Avast Cleanup operates locally; cleaning happens on your machine, not in the cloud. Like any vendor, Avast collects some product and diagnostic data under its privacy policy, so review it if data handling concerns you.
Avast Cleanup Premium vs CCleaner
CCleaner is the cleaner most people compare Avast against. It keeps a permanently free version alongside its paid tiers, while Avast is trial-then-pay.
| Feature | Avast Cleanup Premium | CCleaner Professional |
|---|---|---|
| Free version | No (30-day trial only) | Yes (permanent free tier) |
| First-year price (1 device) | $32.99 | $44.95 |
| Renewal price (1 device) | $65.99/year | $44.95/year |
| Multi-device plan | $34.99 first yr / $79.99 renewal | $64.95/year Pro Plus (3 devices) |
| Free trial | 30 days | 14 days |
| Money-back guarantee | 30 days | 30 days |
| Sleep Mode (app hibernation) | Yes | No (real-time monitoring) |
| Registry Cleaner | Yes | Yes |
| Browser Cleaner | Yes | Yes |
| Bloatware / Uninstall | Yes | Limited |
| Duplicate / Photo Finder | Mac only | No |
| Driver Updater | No | Yes |
CCleaner's first-year price is higher, but it renews at the same rate and keeps a free tier, while Avast renews high. Avast counters with Sleep Mode and a friendlier interface; CCleaner answers with a Driver Updater and a free option. Want hibernation and hand-holding? Avast wins. Want a free baseline or a flat renewal? CCleaner does.
Alternatives to Avast Cleanup
Your best pick depends on platform and budget.
CCleaner
CCleaner is the closest Windows alternative. Its free version covers basic junk and browser cleanup, and the paid Professional tier adds scheduled cleaning, real-time monitoring, and a Driver Updater. It is the obvious pick if a free baseline matters; our full CCleaner review goes deeper.
CleanMyPC, MacBooster & Other Options
On Windows, CleanMyPC takes a similar one-dashboard approach. On Mac, the field shifts to macOS-native tools: see our CleanMyMac review and MacBooster review. For a Windows suite with active protection, our IObit Advanced SystemCare review covers a comparable all-in-one; demand for these tools keeps growing as storage fills, a trend in Statista's device data.

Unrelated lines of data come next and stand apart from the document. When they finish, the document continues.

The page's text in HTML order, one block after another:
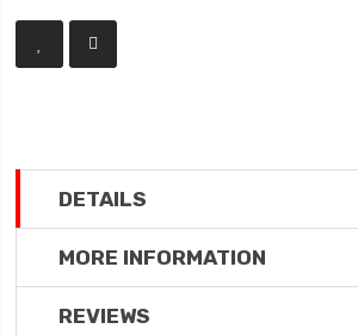
DETAILS
MORE INFORMATION
REVIEWS
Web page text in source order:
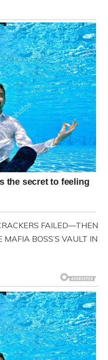
FAILED—THEN
BOSS’S VAULT IN
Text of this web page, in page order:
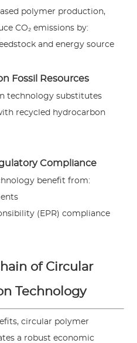
polymer production,
CO₂ emissions by:
and energy source
Fossil Resources
technology substitutes
recycled hydrocarbon
Compliance
benefit from:
(EPR) compliance
of Circular
Technology
circular polymer
a robust economic

Who Should (and Shouldn't) Use Avast Cleanup
Avast Cleanup fits non-technical Windows users who want one dashboard to keep a PC tidy and will use Sleep Mode and Automatic Maintenance, plus anyone managing a few household machines on the multi-device plan.

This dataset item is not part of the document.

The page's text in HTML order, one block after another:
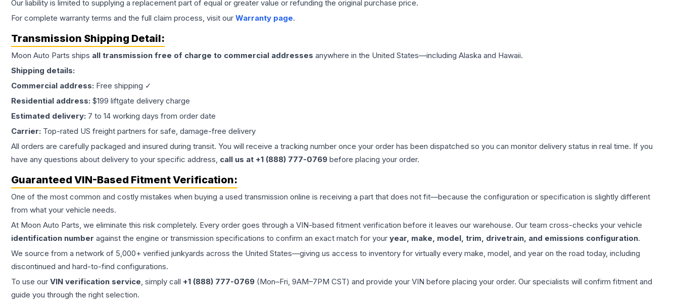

It is the wrong choice if you are comfortable with free utilities, only need occasional cleanup, or treat a steep renewal as a dealbreaker. Power users wanting granular control will find it limiting.
FAQ
If I uninstall Avast Cleanup, does it undo its changes or restore files it deleted?

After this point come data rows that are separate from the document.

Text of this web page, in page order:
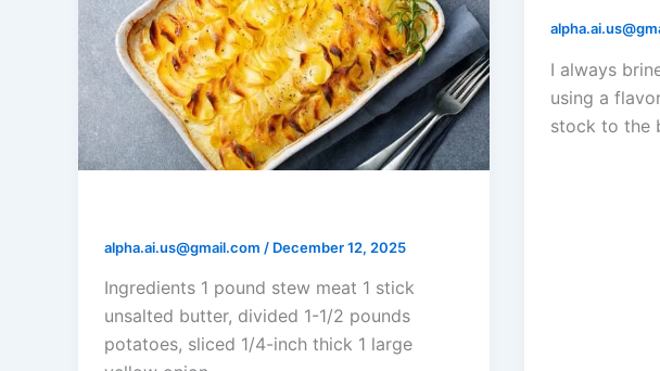
alpha.ai.us@gmail.com / December 12, 2025
Ingredients 1 pound stew meat 1 stick
unsalted butter, divided 1-1/2 pounds
potatoes, sliced 1/4-inch thick 1 large
I always
using a
stock to the
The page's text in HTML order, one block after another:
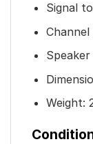
Signal
Channel
Weight:
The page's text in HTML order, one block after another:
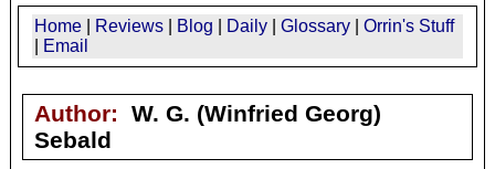
Home Reviews Blog Daily Glossary
Orrin's Stuff
Email
Author: W. G. (Winfried Georg)
Sebald

No. Uninstalling does not bring back files it already cleaned, with one exception: Avast backs up the registry before each repair, so restore that backup before uninstalling if a change caused trouble.
Will Avast Cleanup conflict with my antivirus, or with Avast Antivirus if I run both?
It should not. Avast Cleanup is a maintenance tool, not a real-time scanner, so it runs the same beside Avast Antivirus, Windows Defender, or a third-party suite.
How do I cancel Avast Cleanup before the auto-renewal bills me?
Open your Avast Account or the Order & Subscription portal and switch off automatic renewal so the plan lapses at term end; inside the 30-day money-back window after a charge, request a refund instead.
Does Avast Cleanup overlap with Windows Storage Sense and built-in Disk Cleanup?
On the basics, yes, since both clear temporary files and caches for free. Avast adds what Windows omits, including Sleep Mode hibernation, bloatware removal, and cross-browser cleanup, so only the disk results overlap.
Is the Mac version worth it for the Duplicate and Photo Finder the Windows version lacks?
It can be if your Mac is short on space from photo clutter, since the Mac edition adds a Duplicate Finder and photo cleanup the Windows product omits; use the trial to gauge how much they reclaim.
Conclusion: Final Verdict
Avast Cleanup Premium delivers on its core promise: it clears junk, frees space, and keeps a Windows PC tidy through an easy interface. The catch is value, since rivals like CCleaner do the essentials free and Avast's renewal climbs steeply after year one.